In a flash, I visualized seeing the guts smeared on the heel of my hand, then with smoke streaming off into the air, the spider guts begin to eat through my flesh until it hits my fifth metacarpal, which slows the flesh melting process down temporarily. Kind of the like the Alien’s guts in the movie “Aliens” that eats through the steel deck of the spaceship.
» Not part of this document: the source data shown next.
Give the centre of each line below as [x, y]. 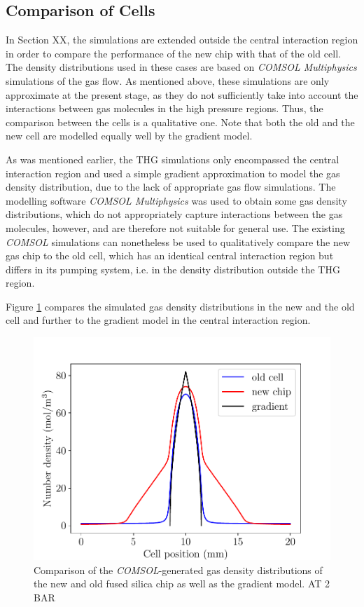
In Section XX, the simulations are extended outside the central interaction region [182, 40]
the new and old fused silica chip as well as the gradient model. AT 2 [182, 584]
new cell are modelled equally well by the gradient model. [129, 136]
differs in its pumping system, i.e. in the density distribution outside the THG [173, 269]
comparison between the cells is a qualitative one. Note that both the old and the [180, 122]
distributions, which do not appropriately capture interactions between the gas [174, 214]
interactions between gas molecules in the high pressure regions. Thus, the [164, 108]
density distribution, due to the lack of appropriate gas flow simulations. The [171, 187]
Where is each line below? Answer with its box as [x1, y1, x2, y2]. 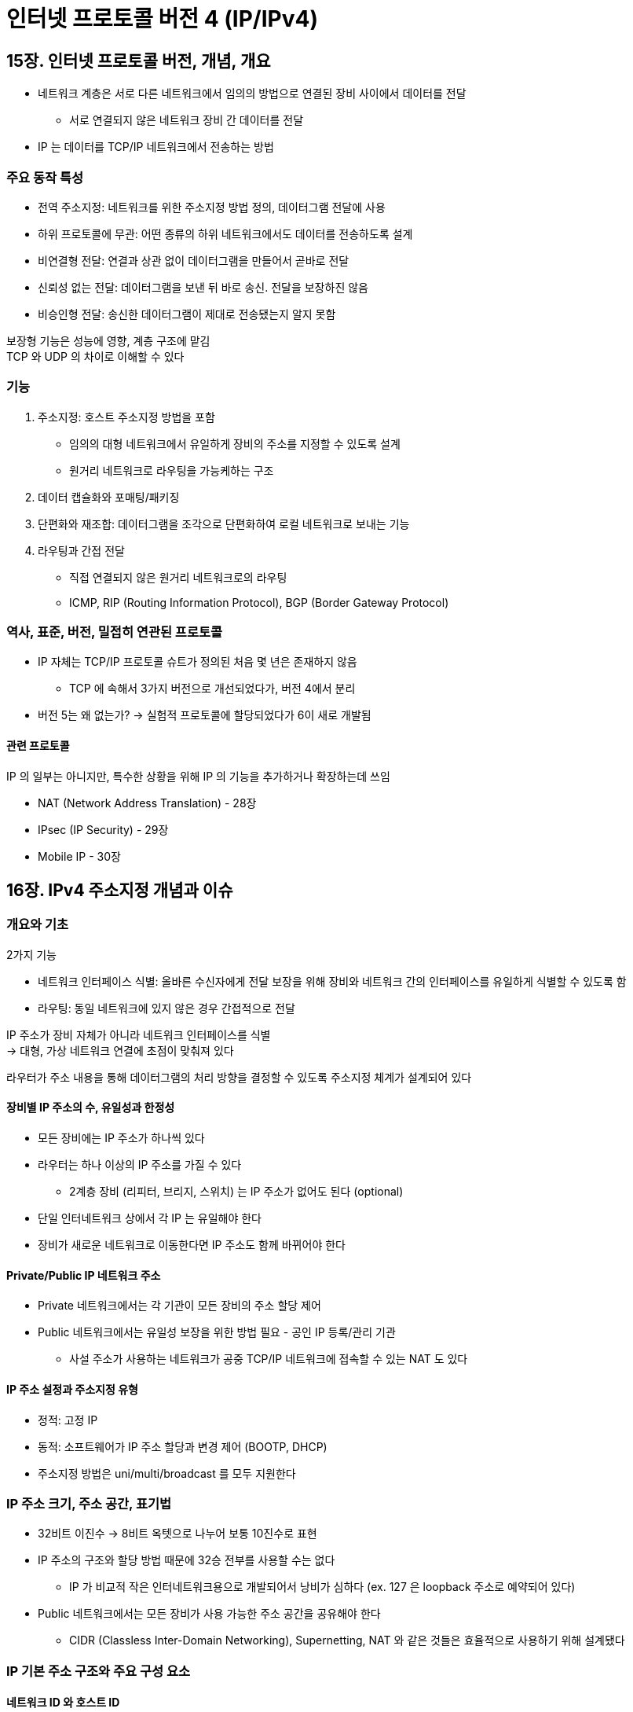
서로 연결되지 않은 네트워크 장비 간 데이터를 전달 [69, 113, 304, 127]
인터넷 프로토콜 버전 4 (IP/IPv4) [6, 6, 319, 32]
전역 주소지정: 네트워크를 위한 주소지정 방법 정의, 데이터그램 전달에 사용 [38, 200, 386, 214]
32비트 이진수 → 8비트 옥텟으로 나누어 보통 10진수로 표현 [38, 1526, 317, 1541]
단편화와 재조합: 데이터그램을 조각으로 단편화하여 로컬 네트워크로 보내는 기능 [38, 516, 410, 531]
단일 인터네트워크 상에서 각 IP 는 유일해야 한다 [38, 1211, 262, 1225]
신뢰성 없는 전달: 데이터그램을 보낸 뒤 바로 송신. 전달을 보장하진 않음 [38, 280, 368, 294]
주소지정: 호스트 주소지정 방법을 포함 [38, 410, 215, 424]
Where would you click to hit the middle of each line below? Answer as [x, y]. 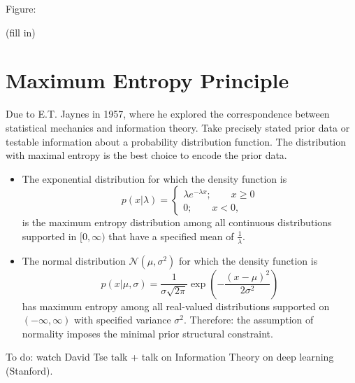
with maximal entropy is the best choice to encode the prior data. [146, 155]
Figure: [21, 8]
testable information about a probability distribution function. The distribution [176, 141]
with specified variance [123, 320]
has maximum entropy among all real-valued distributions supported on [176, 306]
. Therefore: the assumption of [248, 320]
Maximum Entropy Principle [147, 80]
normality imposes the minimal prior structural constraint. [147, 333]
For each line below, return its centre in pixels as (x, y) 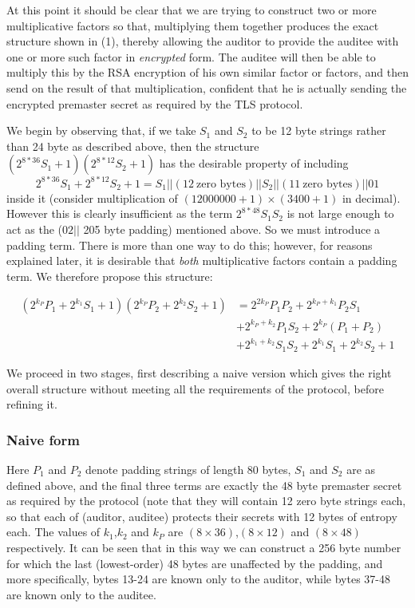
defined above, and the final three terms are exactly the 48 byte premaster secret (204, 485)
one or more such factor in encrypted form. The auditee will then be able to (191, 56)
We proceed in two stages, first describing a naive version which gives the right (199, 372)
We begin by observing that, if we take (101, 130)
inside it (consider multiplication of (92, 197)
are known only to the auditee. (81, 594)
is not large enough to (340, 213)
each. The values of (53, 532)
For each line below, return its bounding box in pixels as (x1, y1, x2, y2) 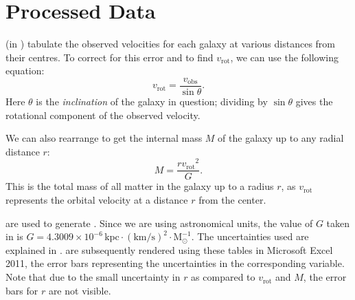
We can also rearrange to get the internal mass (5, 131, 203, 145)
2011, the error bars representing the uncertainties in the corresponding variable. (5, 256, 345, 270)
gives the (295, 94, 333, 108)
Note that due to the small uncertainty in (5, 270, 181, 284)
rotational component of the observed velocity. (5, 107, 201, 122)
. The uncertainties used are (191, 229, 309, 244)
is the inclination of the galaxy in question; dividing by (36, 94, 268, 108)
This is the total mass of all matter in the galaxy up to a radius (5, 179, 274, 193)
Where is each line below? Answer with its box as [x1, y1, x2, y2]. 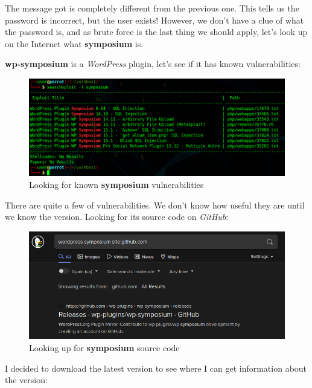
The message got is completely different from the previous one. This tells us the [5, 2, 299, 14]
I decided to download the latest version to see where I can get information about [5, 361, 307, 374]
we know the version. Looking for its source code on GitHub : [5, 210, 229, 223]
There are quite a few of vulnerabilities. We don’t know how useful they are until [5, 198, 305, 211]
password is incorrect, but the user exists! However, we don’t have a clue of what [5, 13, 304, 26]
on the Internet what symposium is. [5, 37, 144, 50]
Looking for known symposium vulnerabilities [29, 178, 204, 191]
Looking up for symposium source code [29, 341, 180, 354]
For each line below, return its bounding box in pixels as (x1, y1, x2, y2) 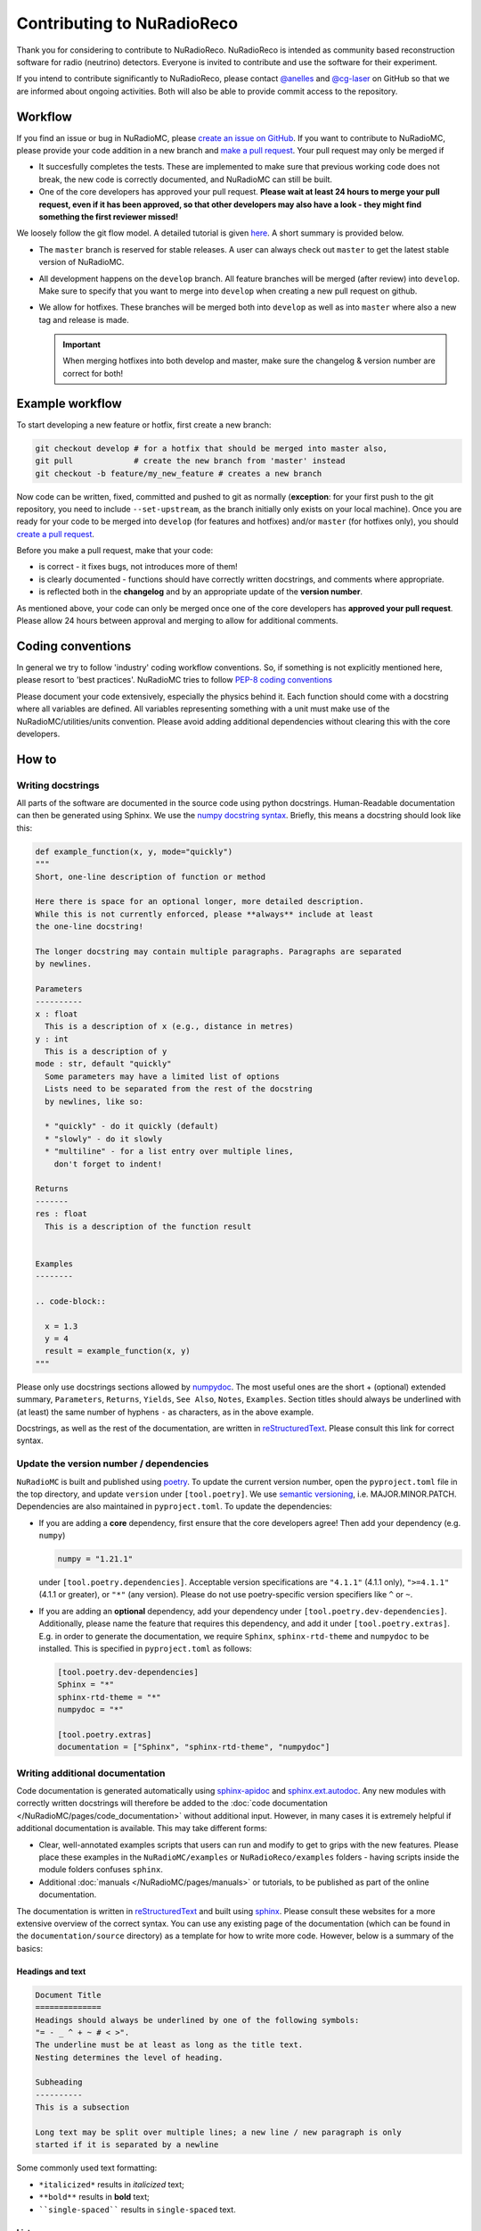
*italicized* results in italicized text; (38, 2178, 184, 2190)
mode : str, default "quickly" (35, 1058, 173, 1069)
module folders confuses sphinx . (38, 1864, 164, 1875)
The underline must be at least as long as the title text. (35, 2040, 304, 2050)
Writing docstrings (16, 779, 100, 792)
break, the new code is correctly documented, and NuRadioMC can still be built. (38, 174, 333, 185)
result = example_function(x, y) (45, 1346, 191, 1356)
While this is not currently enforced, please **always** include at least (35, 908, 374, 919)
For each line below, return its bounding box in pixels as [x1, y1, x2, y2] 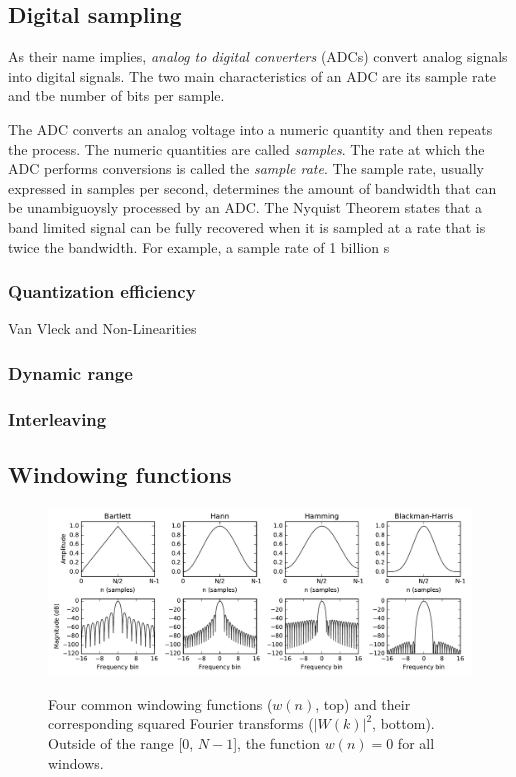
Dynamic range [8, 360, 133, 385]
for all [397, 732, 435, 753]
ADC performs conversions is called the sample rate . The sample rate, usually [8, 158, 484, 179]
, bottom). [372, 713, 435, 734]
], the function [233, 732, 320, 753]
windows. [48, 752, 104, 773]
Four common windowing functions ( [48, 693, 273, 714]
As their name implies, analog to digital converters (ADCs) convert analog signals [8, 46, 508, 67]
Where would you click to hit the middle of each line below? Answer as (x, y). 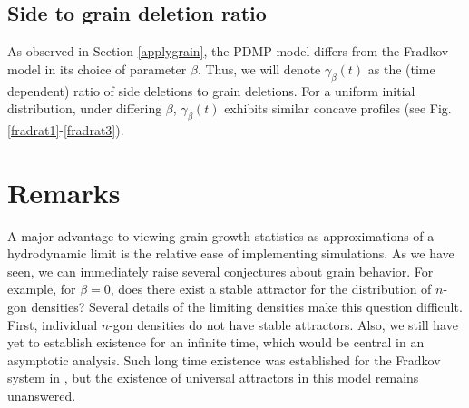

But it didn’t and there that spider was, disoriented, but only for moment, then began stumbling madly back towards the bed to try to disappear under it. I slammed my hand to the floor in front of it, blocking its way, so at a full run, it changed direction. So I thrust my hand to the carpet in front of it, and again, it changed direction, still trying to reach the dark safety under the bed.
All the while (now it is probably only about five or six seconds since I first saw the creature) I am casting about for something-ANYTHING (except my bare hand) to crush the thing. I spied a decorative bowl next to the bed that was full of a jumble of Mah Jong tiles, so I grabbed on, and was finally able to flatten the damn thing.
Granted the innard-laden tile had to be thrown away in a secure trash receptacle along with more paper towel sections than were rationally necessary for removing the guts from the carpet, but...it was dead. I could put my head back on the pillow and sleep.
You can probably tell-I hate spiders!